§ **Dataset items**:
═══
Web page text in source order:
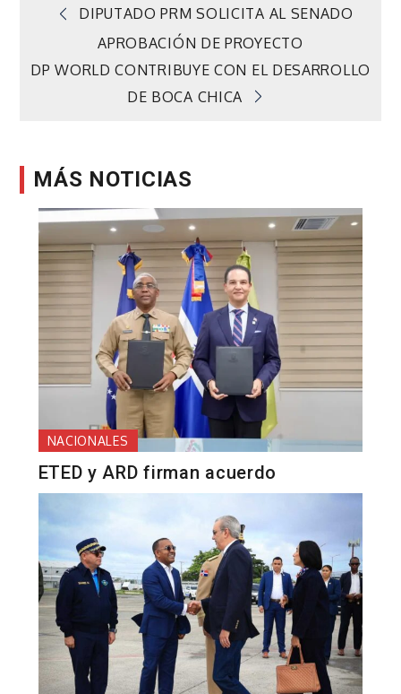
Navegación
de
DIPUTADO PRM SOLICITA AL SENADO
APROBACIÓN DE PROYECTO
DP WORLD CONTRIBUYE CON EL DESARROLLO
DE BOCA CHICA
MÁS NOTICIAS
NACIONALES
ETED y ARD firman acuerdo
═══
§ **Instructions to follow**: Quote the records above in full, dropping each picture.

§ **Answer box**:
Web page text in source order:
Navegación
de
DIPUTADO PRM SOLICITA AL SENADO
APROBACIÓN DE PROYECTO
DP WORLD CONTRIBUYE CON EL DESARROLLO
DE BOCA CHICA
MÁS NOTICIAS
NACIONALES
ETED y ARD firman acuerdo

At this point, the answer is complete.